Oleh Bude Binda
Hari Sabtu saya ke kantor dinas pendidikan kabupaten usai mengajar. Keperluan untuk membayar langganan majalah MOP, majalah pelajar Jawa Tengah yang murah meriah itu. Satu eks harganya Rp5.000, masih dikorting pula. Sampai di kantor, saya masuk ke bagian keuangan, lho kok sepi. Ruangan tampak kosong, saya pun celingak-celinguk dan melihat beberapa karyawati di ruang komputer yang disekat kaca. Saya tanya pada karyawati paling dekat dengan pintu "Bu, saya mau ketemu Mbak Asmi kok tak ada ya?". Tanpa menoleh dia menjawab begini "O Mbak Asmi sedang rapat". "Terus saya bagaimana dong?". "Ya terserah ibu, mau pulang atau nunggu". "Rapatnya sudah lama?". "Baru mulai". Si karyawati masih menjawab dengan gaya yang sama, wajah datar cenderung seram, dan mata terus melotot ke layar komputer sama sekali tak mau menatap saya yang mengajaknya bicara.
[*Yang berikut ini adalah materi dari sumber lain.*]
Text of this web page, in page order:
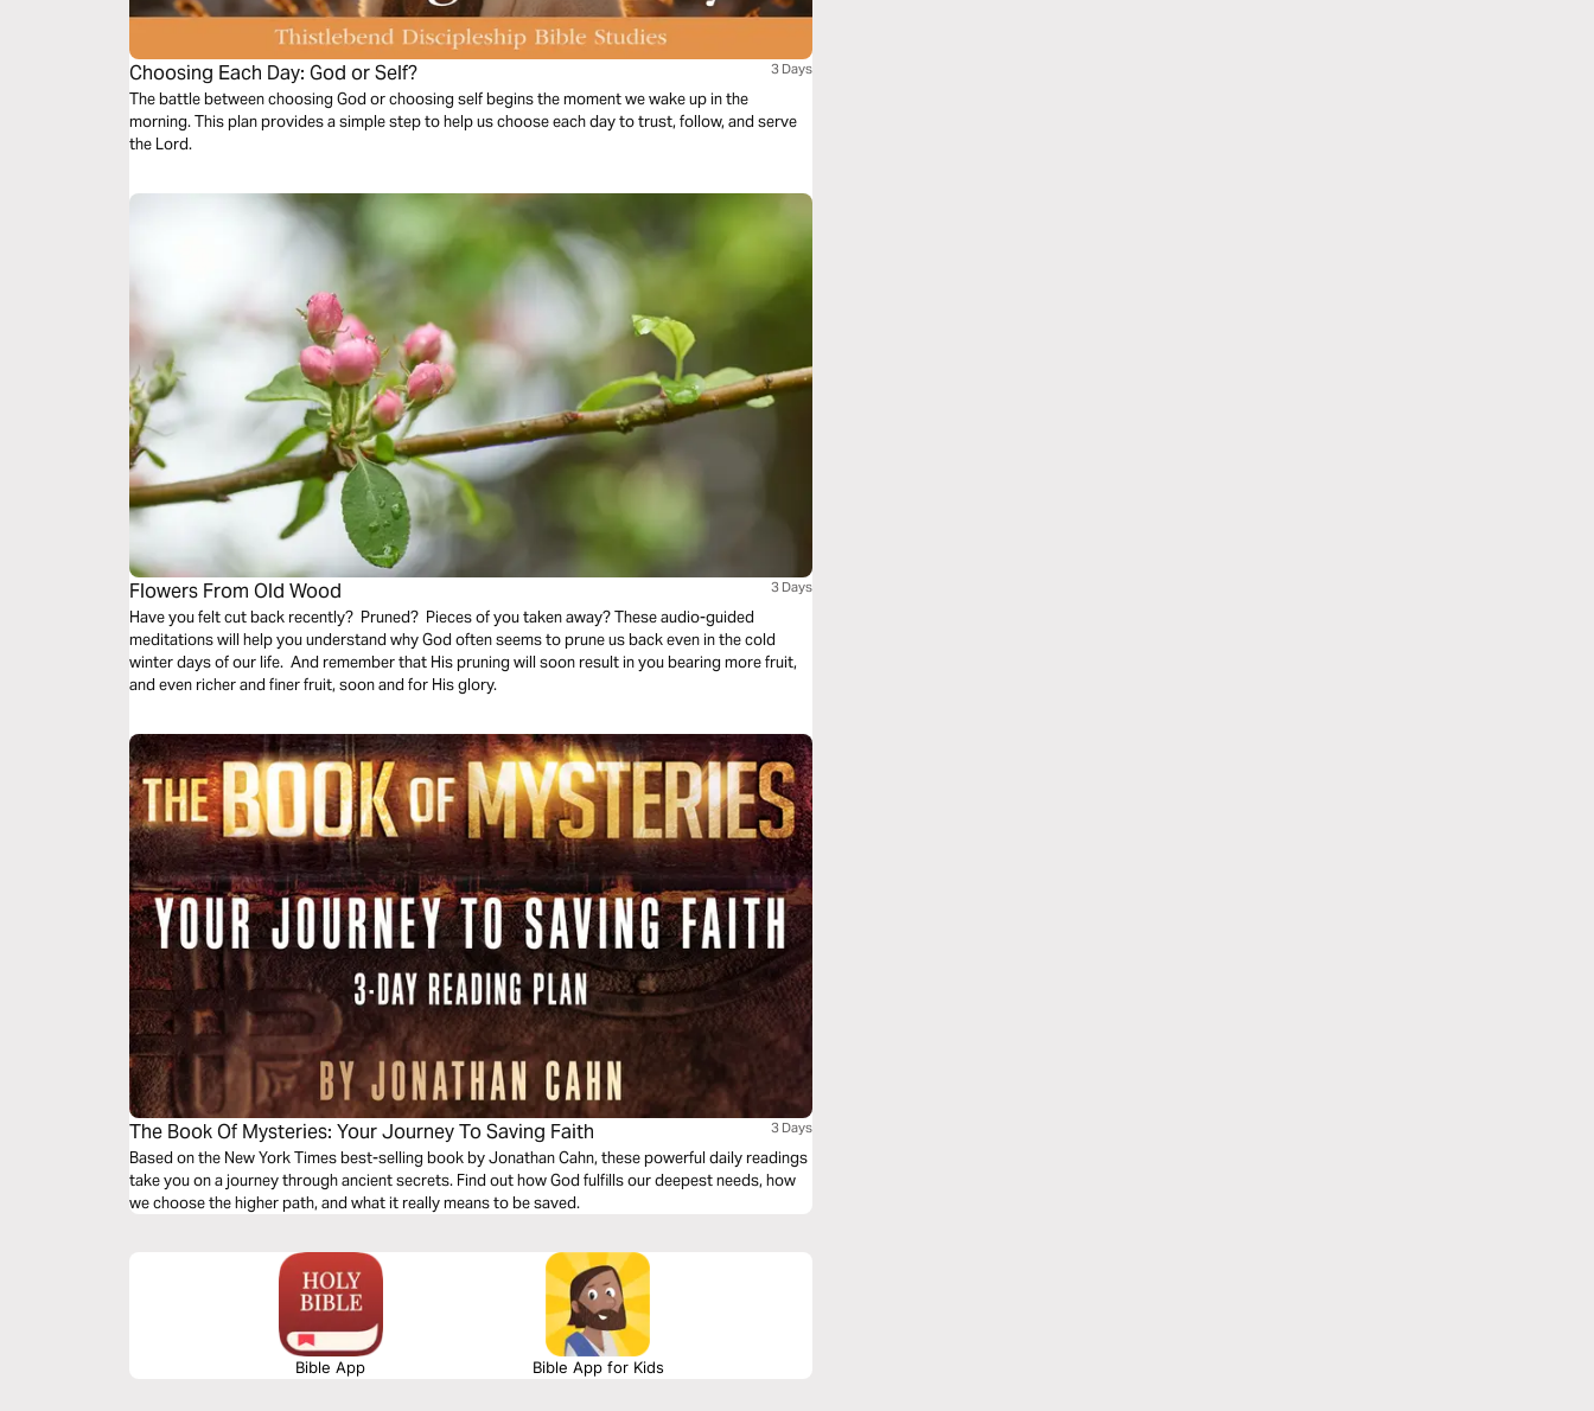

Saya tunggu beberapa saat di lobi Mbak Asmi tak juga muncul, akhirnya saya telepon. Dia jawab ya. Tapi kok lama. Saya pun naik ke lantai dua, sepi tak tampak ada rapat terus naik lagi ke lantai tiga, ada mas mas yang duduk saya tanya "Mas ada rapat nggak ya?". "Nggak Bu, sepi. Di lantai dua mungkin". Saya turun ke lantai dua, di satu ruang ada ibu yang sedang sibuk menyiapkan kue-kue, saya pun bertanya "Ibu, rapat keuangannya di mana ya?". "Keuangan, di lantai satu Bu". Waduh, saya pun turun lagi. Di lobi tampak beberapa karyawati masuk ke ruangan keuangan, saya ikut masuk. "Mbak Asmi di mana ya? ". "Saya Bu". Mbak Asmi muncul dari ruang komputer."Mbak habis rapat ya?", "Rapat? Nggak saya habis makan!". Nah lho, jadi si mbak tadi bohong pada saya!
Saya pun membayar langganan MOP perpustakaan sekolah yang sejak bulan Juli belum membayar. Sekalian bayar 6 bulan. Sambil agak sakit hati juga dibohongi, sampai saya perhatikan lagi wajah jutek si karyawati tadi....
Saya jadi bertanya-tanya, mengapa ya wajah PNS kita juga layanan di dinas atau fasilitas yang harusnya melayani publik kok kurang memberi layanan prima? Andai karyawati tadi mau menjawab pertanyaan dengan ramah, tersenyum, dan jawab saja apa adanya, kalau yang saya cari sedang ke luar atau sedang makan kan bisa. Apa ruginya dia ramah dan melayani dengan baik.
Jadi ingat saya pernah antri obat di rumah sakit, lama banget. Sejak jam 11 meletakkan resep sampai jam 2 siang saya baru dapat obat. Untunglah ibu yang ada di apotek ramah dan sabar. Beliau sabar saja melayani kami yang rata-rata minta didahulukan karena sudah lelah dan bosan antri. Beliau tersenyum, menjawab dengan ramah dan penuh canda. Nah itu baru pribadi mempesona yang memberi layanan prima!
Saya yang   juga seorang PNS jadi berkaca, berusahalah menjadi pribadi mempesona bagi orang-orang yang ada keperluan dengan saya, yang memerlukan jasa saya sebagai PNS, berikan layanan prima pada mereka. Senyum dan bukan wajah cemberut yang diperlihatkan. Kata-kata dengan nada ramah, bukan nada gusar atau nada pelit cenderung sombong.
Mungkin menteri Pendayagunaan Aparatur Negara masih punya tugas, beri pelatihan pribadi mempesona dan layanan prima untuk para PNS se Indonesia!